El Juzgado de lo Social número siete de Sevilla ha declarado improcedente el despido consumado en 2012 por la Confederación de Empresarios de Sevilla (CES) sobre una trabajadora que formaba parte de su plantilla desde 2003, condenando a la organización patronal a readmitir a la empleada o indemnizarla con 39.706 euros. Durante el juicio, el presidente de la patronal sevillana, Miguel Rus, defendió el despido alegando la "dramática" situación de la organización, que entonces esperaba cerrar 2013 con pérdidas de 170.000 euros.

La sentencia, emitida el 30 de enero de 2014 y recogida por Europa Press, expone que en octubre de 2012, Ana Calderón Díaz de la Serna fue despedida como empleada de la CES "por causas económicas y de producción", toda vez que esta persona formaba parte de la plantilla de la organización empresarial desde 2003. La CES, en ese sentido, puso "a disposición de la trabajadora" 17.839 euros en concepto de indemnización a razón de 20 días por año de servicio. La trabajadora, no obstante, recurrió el despido al considerarlo "nulo por discriminatorio" o subsidiariamente improcedente "por incumplimiento de requisitos de forma", considerando que para la extinción de la relación laboral no concurrían las causas alegadas.

Dado el caso, la sentencia expone que mientras la CES justificaba el despido por "la caída de ingresos provocada por el descenso de empresas afiliadas, la desaparición de algunas asociaciones sectoriales y algunas asociaciones multisectoriales, por la reducción de cuotas de programas de formación y la retirada de patrocinio, subvenciones y colaboradores", la carta de despido "facilita datos económicos desde 2008 hasta 2011", pero "no aporta ni un solo dato económico referido al momento de producirse el despido o al trimestre inmediatamente anterior".

"Es precisamente el estado económico de la empresa a esa fecha el que debe contemplarse para determinar si la empresa se encuentra en una situación económica negativa que justifique el despido", zanja el fallo, según el cual "la empresa no ha justificado la situación económica negativa de la misma a la fecha del despido, por lo que el mismo debe ser calificado de improcedente". Todo ello cuando la propia sentencia recoge que las cuotas voluntarias recibidas por la CES han pasado de los 477.609 euros de 2009 a 427.364 euros de 2011, mientras el dinero por programas de formación, subvenciones y donaciones pasó de los 943.337 euros en 2008 a 721.915 euros en 2011. La CES, en ese sentido, cerró el ejercicio 2011 con pérdidas por valor de 3.882 euros, cerrando 2012 con pérdidas por valor de 75.844 euros, extremo este último que no incluye la carta de despido.
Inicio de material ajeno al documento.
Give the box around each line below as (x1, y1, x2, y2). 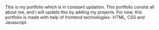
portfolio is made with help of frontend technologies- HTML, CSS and (5, 15, 145, 20)
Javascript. (5, 19, 28, 25)
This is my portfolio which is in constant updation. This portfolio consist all (5, 4, 155, 10)
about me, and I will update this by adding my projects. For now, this (5, 9, 142, 15)
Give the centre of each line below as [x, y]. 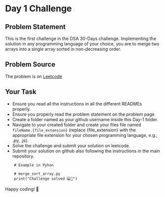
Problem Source [30, 65]
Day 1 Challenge [39, 9]
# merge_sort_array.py [37, 174]
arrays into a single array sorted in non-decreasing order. [63, 49]
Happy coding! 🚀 [22, 189]
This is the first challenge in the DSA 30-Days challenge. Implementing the [81, 38]
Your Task [21, 92]
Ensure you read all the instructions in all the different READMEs [77, 103]
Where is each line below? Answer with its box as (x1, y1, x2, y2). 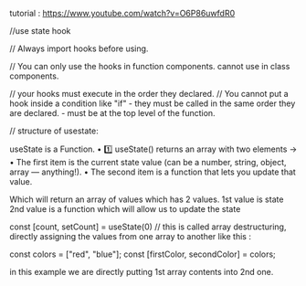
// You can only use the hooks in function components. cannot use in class (9, 61, 290, 71)
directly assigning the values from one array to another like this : (9, 231, 251, 241)
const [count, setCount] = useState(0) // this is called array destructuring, (9, 221, 287, 232)
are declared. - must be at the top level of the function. (9, 108, 216, 118)
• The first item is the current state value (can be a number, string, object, (9, 157, 287, 167)
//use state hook (9, 26, 71, 36)
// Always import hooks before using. (9, 43, 149, 54)
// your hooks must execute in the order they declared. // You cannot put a (9, 89, 290, 99)
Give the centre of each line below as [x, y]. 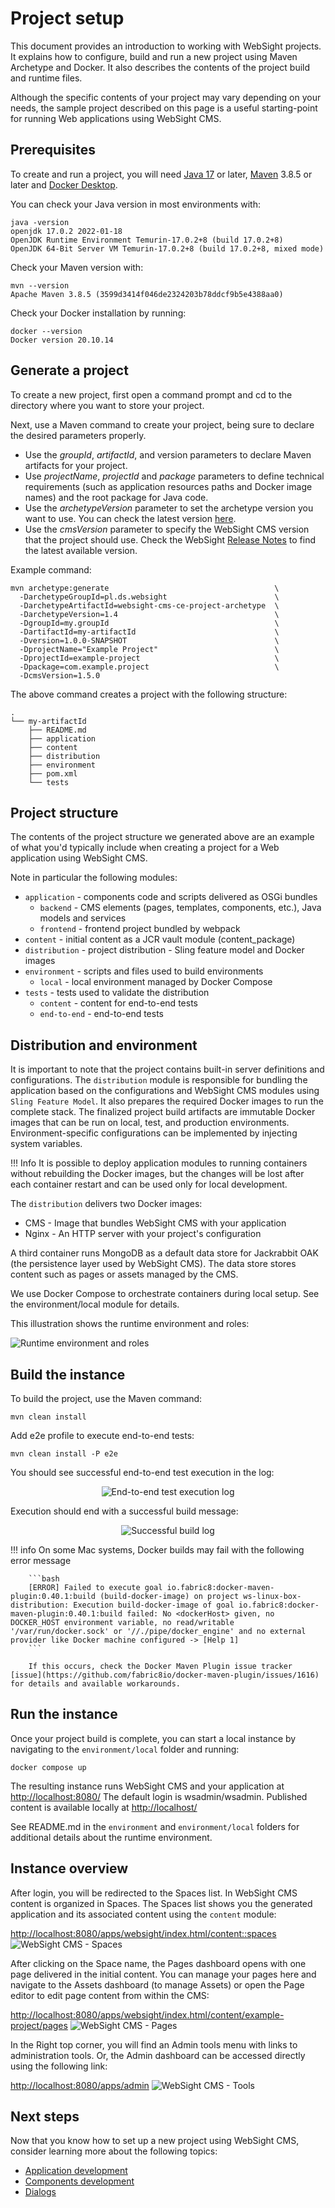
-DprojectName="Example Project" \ [149, 649]
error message [41, 1560]
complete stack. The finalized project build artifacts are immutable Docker [163, 1112]
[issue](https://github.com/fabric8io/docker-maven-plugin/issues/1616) [165, 1675]
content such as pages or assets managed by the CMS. [124, 1274]
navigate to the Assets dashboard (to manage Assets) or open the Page [157, 1984]
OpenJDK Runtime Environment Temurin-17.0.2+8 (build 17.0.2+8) [147, 240]
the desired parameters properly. [78, 435]
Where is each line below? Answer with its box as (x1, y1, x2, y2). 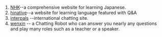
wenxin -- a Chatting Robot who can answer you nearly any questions (10, 20, 157, 26)
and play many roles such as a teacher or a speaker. (10, 26, 120, 32)
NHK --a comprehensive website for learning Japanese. (10, 5, 126, 10)
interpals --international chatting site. (10, 15, 89, 21)
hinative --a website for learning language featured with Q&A (10, 10, 137, 16)
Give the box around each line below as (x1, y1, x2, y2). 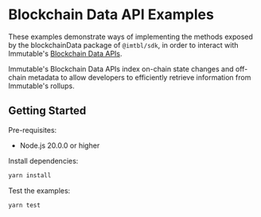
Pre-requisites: (8, 125, 57, 134)
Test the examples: (8, 185, 71, 196)
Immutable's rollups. (8, 81, 76, 91)
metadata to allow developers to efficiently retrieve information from (27, 72, 251, 82)
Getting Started (8, 104, 87, 118)
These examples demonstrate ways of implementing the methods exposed (8, 32, 253, 41)
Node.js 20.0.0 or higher (19, 141, 100, 150)
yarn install (8, 171, 52, 180)
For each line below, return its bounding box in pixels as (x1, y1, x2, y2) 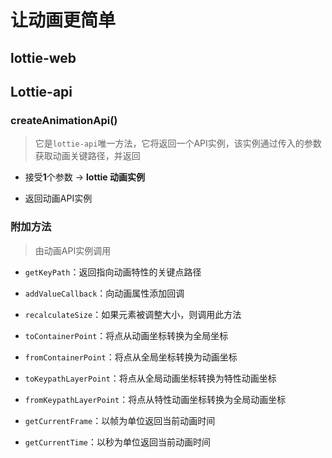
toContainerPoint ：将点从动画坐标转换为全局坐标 (24, 329, 229, 341)
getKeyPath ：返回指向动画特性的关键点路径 (24, 266, 202, 278)
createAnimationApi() (10, 113, 118, 127)
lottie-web (10, 49, 77, 66)
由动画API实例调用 (34, 244, 112, 256)
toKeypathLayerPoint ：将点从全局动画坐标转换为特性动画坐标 (24, 372, 277, 384)
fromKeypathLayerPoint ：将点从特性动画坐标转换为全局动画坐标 (24, 393, 287, 405)
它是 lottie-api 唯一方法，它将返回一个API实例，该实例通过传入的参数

La sentencia, finalmente, condena a la CES a optar entre la readmisión de la trabajadora en sus mismas condiciones o una indemnización de 39.706 euros a razón de 33 días de sueldo por año de servicio. Mientras la sentencia es susceptible de recurso ante la sala de lo Social del Tribunal Superior de Justicia de Andalucía (TSJA), fuentes de la CES han confirmado a Europa Press que la organización empresarial recurrirá el fallo.

Durante el juicio, el presidente de la patronal sevillana, Miguel Rus, defendió que pese a los "ajustes" acometidos en los últimos tiempos, la previsión de resultados de la CES para el cierre del ejercicio 2013 contemplaba pérdidas de hasta 170.000 euros, avisando de una situación "grave y dramática" y señalando que en los momentos del despido, Moisés Sanpedro estaba de baja como secretario general de la organización pero celebraba con él determinadas reuniones de trabajo, toda vez que Antonio Lappí manifestaba que tras el cese de Carmen Izquierdo como secretaria general en funciones por "discrepancias" en materia de análisis económico, fue él quien asumió ese cargo y se encargó de consumar el despido.